▶ **DATA EXCERPTS**:
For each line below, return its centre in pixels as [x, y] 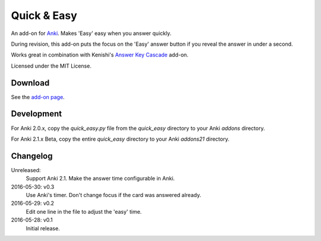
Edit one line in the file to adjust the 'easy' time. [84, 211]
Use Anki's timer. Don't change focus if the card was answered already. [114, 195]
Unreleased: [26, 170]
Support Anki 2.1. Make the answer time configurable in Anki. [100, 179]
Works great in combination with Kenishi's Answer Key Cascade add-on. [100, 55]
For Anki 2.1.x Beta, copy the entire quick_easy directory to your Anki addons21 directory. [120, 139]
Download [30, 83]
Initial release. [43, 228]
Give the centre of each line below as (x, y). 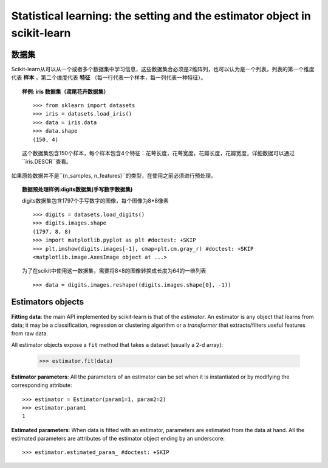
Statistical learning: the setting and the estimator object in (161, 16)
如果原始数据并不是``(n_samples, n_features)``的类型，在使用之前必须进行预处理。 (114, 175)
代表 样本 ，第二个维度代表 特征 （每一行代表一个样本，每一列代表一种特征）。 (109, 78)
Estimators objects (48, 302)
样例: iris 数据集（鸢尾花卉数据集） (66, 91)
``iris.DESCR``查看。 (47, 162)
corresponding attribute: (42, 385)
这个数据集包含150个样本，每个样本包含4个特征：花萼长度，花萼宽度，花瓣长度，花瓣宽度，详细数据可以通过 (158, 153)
---
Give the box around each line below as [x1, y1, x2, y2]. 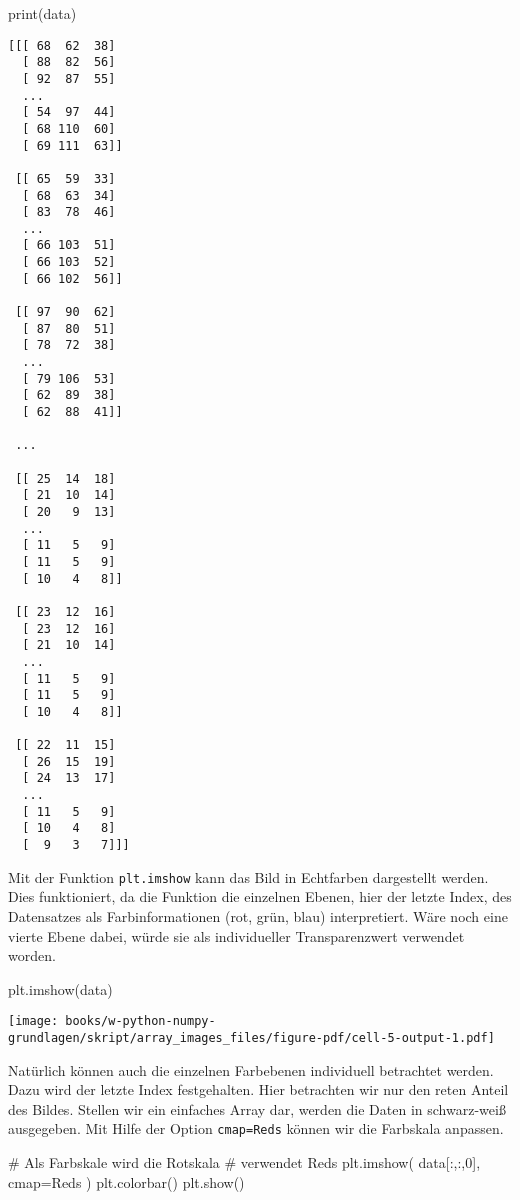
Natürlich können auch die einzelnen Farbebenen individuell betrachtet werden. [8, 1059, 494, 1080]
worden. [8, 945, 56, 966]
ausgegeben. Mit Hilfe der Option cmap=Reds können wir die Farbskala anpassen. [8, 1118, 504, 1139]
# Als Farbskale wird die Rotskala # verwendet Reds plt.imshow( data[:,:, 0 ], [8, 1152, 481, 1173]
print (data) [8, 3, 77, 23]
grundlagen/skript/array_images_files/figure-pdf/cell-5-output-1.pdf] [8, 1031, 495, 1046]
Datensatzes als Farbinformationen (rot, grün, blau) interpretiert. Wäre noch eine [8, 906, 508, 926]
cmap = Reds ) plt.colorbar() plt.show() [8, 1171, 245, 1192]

▶ **WORK REQUIRED**:
Scan the material above for the string "cmap" and return the lines that hold it.

▶ **OUTPUT**:
ausgegeben. Mit Hilfe der Option cmap=Reds können wir die Farbskala anpassen. [8, 1118, 504, 1139]
cmap = Reds ) plt.colorbar() plt.show() [8, 1171, 245, 1192]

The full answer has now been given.